Starting in 2024, the Training School, as the actual user of the two properties, began defaulting on rent payments without cause. After repeated unsuccessful demands for payment, the Client had no choice but to seek the assistance of the attorney in this case. After accepting the case, the attorney reviewed the facts, prepared the necessary materials, and filed an arbitration claim with the Arbitration Commission regarding the contractual dispute involving one of the properties. Simultaneously, a lawsuit was filed in court regarding the contractual dispute involving the other property. Concurrently with the arbitration and litigation proceedings, an application for property preservation was submitted, resulting in the seizure and freezing of the respondent’s bank accounts.
II. Precisely Identifying the Arbitration Clause to Reject the Opponent’s Objection to Jurisdiction
Since the opposing party believed a certain court would be more “influential,” they raised a jurisdictional objection prior to the arbitration hearing. They argued that the 2019 agreement designated that court as the venue, and that the 2018 and 2019 agreements should be treated as a single entity.

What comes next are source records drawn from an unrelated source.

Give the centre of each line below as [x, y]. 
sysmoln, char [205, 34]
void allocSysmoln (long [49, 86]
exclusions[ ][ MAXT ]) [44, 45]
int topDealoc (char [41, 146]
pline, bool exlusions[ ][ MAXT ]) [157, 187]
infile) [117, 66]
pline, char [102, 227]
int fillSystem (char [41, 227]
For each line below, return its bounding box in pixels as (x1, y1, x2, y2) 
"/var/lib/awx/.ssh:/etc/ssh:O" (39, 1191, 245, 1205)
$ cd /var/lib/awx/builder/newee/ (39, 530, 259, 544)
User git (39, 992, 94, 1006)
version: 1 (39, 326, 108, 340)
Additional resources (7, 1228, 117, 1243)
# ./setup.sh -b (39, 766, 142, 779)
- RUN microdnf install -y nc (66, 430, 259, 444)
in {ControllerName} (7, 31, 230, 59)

They contended that since the 2019 agreement opted for court litigation, all disputes arising from the cooperative relationship should be resolved through the courts, and that the Arbitration Commission lacks jurisdiction.
Our counsel clearly pointed out to the Arbitration Tribunal that the 2018 and 2019 agreements differ significantly in terms of the duration of cooperation, specific cooperation areas, fee standards, and, most crucially, the method of dispute resolution; these are two mutually independent contracts. The basis for our arbitration in this case is the 2018 agreement—which contains a clear arbitration clause—and its series of amendment agreements; the arbitral tribunal’s jurisdiction is solid and well-defined.

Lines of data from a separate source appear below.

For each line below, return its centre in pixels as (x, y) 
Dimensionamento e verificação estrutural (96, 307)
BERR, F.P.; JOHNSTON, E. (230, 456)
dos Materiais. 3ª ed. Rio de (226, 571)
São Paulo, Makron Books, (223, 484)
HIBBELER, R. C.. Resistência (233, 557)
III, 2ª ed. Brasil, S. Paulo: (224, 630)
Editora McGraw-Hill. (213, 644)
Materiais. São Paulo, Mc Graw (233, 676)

The arbitral tribunal ultimately fully adopted our position, ruling that the 2018 and 2019 agreements “are two mutually independent agreements,” and that our application for arbitration based on the arbitration clause in the 2018 agreement is lawful and valid.

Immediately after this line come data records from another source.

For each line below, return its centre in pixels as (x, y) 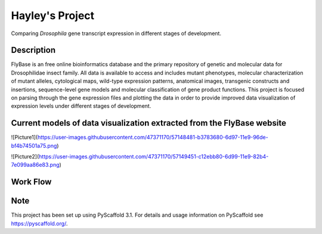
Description (33, 50)
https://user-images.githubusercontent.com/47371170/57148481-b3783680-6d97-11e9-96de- (153, 138)
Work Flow (31, 182)
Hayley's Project (53, 15)
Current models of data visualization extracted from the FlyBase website (148, 123)
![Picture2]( (25, 157)
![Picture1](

III. Precisely Identifying Legal Requirements to Reject the Opponent’s Counterclaim of “Facto Rmutatio”
To delay or reduce its payment obligations, the Respondent raised a counterclaim during the hearing, arguing that “this case meets the criteria for facto mutatio and warrants a modification of the contract price.” The opposing party argued that, starting in 2021, the “Double Reduction” policy implemented at both national and local levels had rendered their original “college entrance exam cram school” business unsustainable, forcing them to transition to the lower-revenue “full-time secondary vocational education” program. Coupled with a significant increase in faculty and staff costs, continuing to pay the high cooperation fees stipulated in the original contract would be manifestly unfair; therefore, they requested that the arbitral tribunal apply the “change of circumstances” principle to adjust the contract price.
Our attorney astutely identified a logical flaw in the opposing party’s argument: the timeline. Our attorney pointed out that the various documents pertaining to the so-called “Double Reduction” policy had already been issued and implemented as early as 2021, whereas the training school voluntarily entered into the “Contract Amendment Agreement” as a contracting party to assume all rights and obligations on December 29, 2023. By that time, more than two years had passed since the policy’s introduction, and the relevant policy environment had long been clear. Therefore, the respondent’s so-called “transformation” was a business restructuring undertaken by the training school with full knowledge of—and even in response to—the policy, constituting an autonomous and voluntary commercial decision. The alleged operational difficulties were entirely commercial risks that the school should have foreseen and borne, and had no bearing on the legal doctrine of change of circumstances.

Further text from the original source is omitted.